Scan the data below and report how many lines include the word "fact". Nothing else is wanted.
....
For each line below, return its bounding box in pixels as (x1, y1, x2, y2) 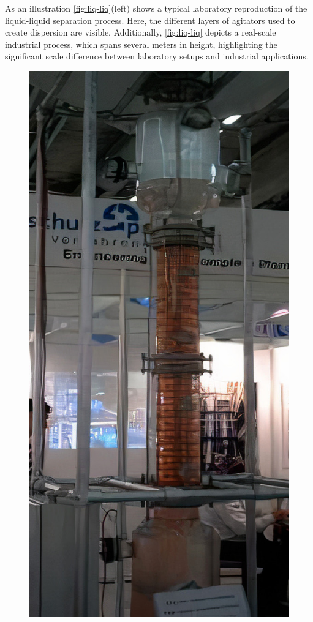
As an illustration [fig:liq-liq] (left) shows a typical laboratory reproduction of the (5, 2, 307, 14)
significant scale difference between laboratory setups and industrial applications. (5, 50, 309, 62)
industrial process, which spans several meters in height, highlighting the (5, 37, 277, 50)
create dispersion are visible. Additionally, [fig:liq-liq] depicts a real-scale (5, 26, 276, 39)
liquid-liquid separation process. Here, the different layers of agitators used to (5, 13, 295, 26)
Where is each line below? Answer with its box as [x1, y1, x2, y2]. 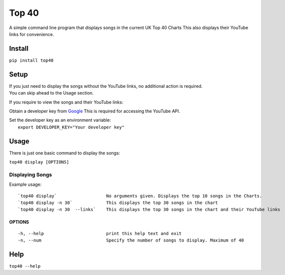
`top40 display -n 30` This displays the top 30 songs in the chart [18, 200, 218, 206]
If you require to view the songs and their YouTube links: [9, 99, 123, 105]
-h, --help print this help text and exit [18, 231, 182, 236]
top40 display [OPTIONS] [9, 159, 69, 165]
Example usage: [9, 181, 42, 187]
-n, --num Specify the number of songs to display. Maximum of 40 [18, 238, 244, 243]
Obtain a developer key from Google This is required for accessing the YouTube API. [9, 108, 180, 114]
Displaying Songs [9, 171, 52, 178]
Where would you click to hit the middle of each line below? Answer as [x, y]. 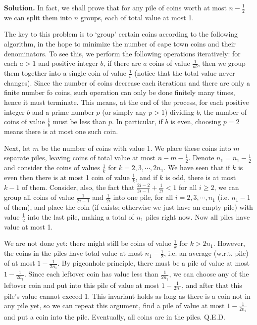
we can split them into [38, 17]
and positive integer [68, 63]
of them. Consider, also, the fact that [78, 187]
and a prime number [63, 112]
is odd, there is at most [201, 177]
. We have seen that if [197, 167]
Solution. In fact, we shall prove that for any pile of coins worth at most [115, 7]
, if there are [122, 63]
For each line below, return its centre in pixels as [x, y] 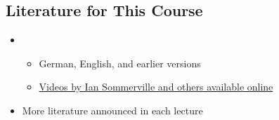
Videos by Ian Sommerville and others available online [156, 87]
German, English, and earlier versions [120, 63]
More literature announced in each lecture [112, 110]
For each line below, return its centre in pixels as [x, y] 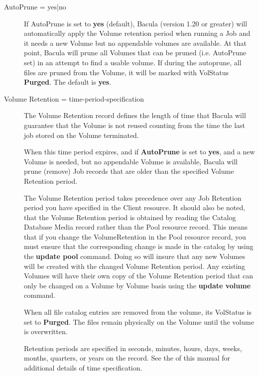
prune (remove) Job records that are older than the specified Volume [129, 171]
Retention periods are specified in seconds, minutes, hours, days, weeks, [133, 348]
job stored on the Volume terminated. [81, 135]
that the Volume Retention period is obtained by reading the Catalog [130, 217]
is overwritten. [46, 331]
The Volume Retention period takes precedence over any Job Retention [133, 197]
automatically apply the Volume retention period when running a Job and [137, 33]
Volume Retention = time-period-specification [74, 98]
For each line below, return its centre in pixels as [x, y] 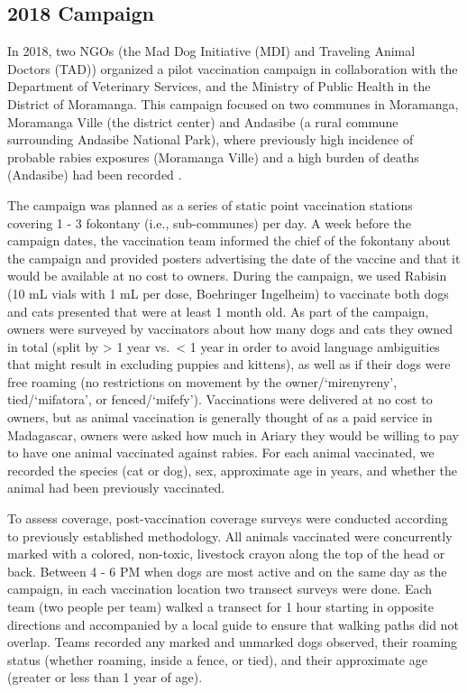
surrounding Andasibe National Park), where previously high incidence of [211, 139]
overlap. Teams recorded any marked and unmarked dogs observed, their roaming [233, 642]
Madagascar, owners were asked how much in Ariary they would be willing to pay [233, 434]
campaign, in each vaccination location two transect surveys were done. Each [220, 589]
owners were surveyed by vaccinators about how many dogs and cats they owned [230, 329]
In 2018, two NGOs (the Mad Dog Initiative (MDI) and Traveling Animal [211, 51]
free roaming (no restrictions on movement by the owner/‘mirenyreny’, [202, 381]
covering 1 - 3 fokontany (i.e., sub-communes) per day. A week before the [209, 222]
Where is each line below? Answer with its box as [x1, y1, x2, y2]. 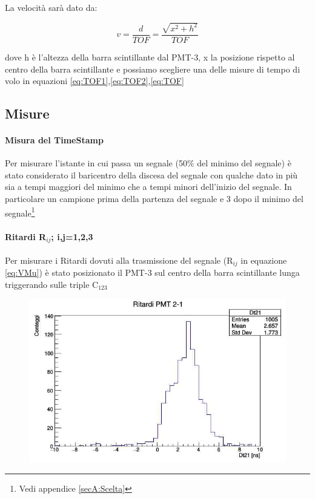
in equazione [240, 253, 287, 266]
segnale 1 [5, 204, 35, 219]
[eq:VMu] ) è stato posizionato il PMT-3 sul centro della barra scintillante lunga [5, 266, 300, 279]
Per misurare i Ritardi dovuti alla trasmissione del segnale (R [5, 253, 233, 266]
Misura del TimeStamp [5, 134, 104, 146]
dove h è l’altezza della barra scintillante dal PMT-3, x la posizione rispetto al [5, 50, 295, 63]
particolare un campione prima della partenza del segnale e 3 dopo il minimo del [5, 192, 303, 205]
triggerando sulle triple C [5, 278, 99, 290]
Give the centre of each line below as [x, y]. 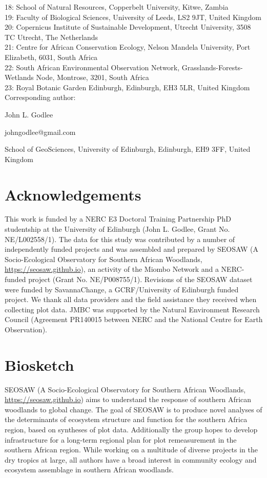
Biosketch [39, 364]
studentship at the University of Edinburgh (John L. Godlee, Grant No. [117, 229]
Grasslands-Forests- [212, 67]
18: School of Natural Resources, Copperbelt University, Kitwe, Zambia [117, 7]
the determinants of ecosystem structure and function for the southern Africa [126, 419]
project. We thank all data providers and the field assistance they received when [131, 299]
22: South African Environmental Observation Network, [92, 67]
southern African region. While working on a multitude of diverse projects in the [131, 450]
....
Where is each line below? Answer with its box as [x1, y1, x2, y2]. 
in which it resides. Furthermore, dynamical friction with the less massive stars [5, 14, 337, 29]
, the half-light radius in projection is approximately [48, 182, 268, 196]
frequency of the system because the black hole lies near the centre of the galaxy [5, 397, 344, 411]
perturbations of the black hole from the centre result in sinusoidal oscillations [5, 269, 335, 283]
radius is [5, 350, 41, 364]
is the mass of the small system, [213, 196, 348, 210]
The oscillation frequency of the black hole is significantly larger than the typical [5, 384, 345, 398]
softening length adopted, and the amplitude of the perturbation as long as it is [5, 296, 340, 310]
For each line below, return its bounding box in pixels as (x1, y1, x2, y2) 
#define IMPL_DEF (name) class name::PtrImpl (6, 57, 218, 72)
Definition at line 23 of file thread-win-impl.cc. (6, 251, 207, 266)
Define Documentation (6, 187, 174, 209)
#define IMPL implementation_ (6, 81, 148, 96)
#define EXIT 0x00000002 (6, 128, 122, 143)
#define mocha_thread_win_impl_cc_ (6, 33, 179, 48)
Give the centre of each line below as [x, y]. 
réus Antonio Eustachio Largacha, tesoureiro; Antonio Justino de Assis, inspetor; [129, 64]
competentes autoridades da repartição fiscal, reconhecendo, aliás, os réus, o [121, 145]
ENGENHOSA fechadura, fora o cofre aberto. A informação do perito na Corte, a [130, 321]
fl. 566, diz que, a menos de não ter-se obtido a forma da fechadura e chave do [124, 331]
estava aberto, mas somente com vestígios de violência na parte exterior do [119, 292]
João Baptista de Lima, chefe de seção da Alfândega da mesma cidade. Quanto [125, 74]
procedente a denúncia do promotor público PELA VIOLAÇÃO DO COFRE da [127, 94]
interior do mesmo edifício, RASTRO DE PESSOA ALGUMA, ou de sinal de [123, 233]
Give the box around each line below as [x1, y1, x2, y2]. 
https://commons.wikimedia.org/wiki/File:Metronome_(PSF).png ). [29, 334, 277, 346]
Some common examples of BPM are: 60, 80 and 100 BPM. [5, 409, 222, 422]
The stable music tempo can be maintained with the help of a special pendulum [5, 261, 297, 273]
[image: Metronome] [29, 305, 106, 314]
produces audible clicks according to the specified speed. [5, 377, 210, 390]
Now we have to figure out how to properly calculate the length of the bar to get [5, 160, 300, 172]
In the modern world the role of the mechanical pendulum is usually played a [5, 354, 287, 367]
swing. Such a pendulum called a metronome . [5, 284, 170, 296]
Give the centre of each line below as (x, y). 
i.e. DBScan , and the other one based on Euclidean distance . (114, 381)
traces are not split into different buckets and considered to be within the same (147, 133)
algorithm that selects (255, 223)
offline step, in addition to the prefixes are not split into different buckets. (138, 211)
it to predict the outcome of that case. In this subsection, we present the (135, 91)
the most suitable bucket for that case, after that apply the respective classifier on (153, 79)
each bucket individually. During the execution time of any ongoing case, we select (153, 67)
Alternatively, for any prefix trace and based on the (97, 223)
....
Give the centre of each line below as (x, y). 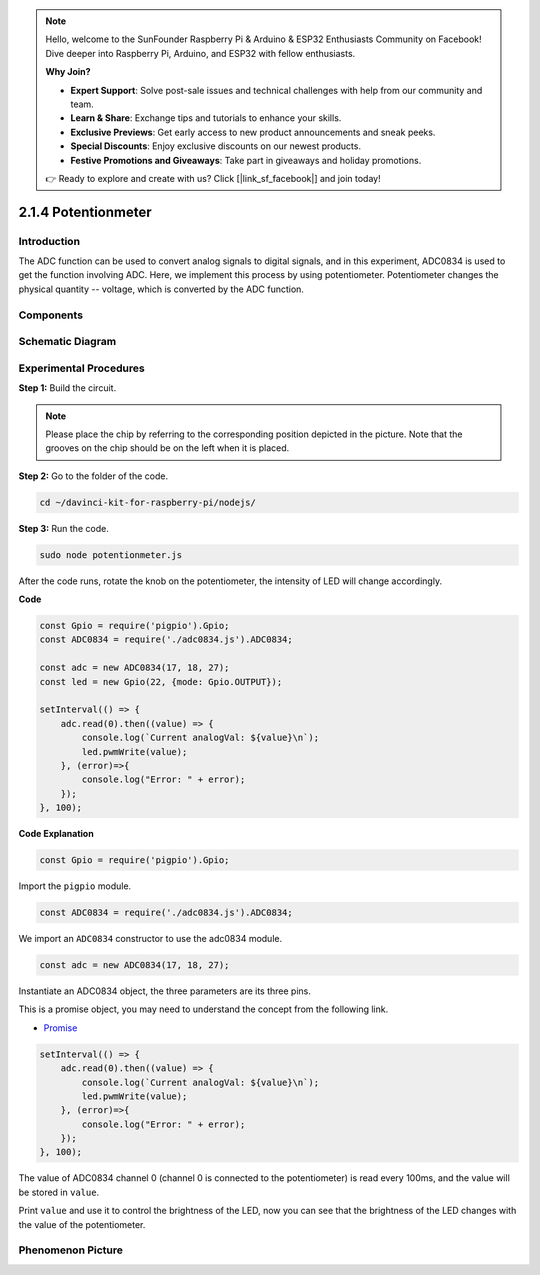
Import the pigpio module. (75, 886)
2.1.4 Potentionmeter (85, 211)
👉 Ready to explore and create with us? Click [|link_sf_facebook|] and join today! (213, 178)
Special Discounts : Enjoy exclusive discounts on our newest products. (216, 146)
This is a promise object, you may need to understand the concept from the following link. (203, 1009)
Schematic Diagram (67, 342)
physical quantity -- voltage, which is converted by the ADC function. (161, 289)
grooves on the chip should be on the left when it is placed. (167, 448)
....
SOLUTION TO THIS EXERCISE ::
2